■ **WHAT YOU NEED TO DO**: Take the listing below and print exactly the lines starting at the line containing "Selecting the Partition" and ending at the line containing "Selecting the Unlink", both ends included, and no others.

■ **DATASET ENTRIES**:
/---

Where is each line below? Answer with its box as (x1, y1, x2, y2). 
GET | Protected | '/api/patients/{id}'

\---
/---

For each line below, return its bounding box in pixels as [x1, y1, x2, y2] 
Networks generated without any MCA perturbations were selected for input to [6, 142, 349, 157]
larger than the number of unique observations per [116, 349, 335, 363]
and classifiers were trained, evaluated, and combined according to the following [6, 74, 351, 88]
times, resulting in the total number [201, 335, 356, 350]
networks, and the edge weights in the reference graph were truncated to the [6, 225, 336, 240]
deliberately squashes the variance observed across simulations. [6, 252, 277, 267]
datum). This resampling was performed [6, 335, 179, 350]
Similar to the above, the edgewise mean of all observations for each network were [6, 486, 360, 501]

\---
/---

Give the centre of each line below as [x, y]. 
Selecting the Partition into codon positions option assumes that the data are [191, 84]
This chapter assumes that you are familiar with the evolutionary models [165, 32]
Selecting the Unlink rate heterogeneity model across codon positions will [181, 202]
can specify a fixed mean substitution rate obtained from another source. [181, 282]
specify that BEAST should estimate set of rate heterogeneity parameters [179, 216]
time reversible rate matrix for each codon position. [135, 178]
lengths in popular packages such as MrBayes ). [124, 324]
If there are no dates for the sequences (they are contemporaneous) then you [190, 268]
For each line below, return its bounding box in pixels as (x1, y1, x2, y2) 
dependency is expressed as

\---

■ **SOLUTION FOR THIS EXERCISE**:
Selecting the Partition into codon positions option assumes that the data are [191, 84]
This chapter assumes that you are familiar with the evolutionary models [165, 32]
Selecting the Unlink rate heterogeneity model across codon positions will [181, 202]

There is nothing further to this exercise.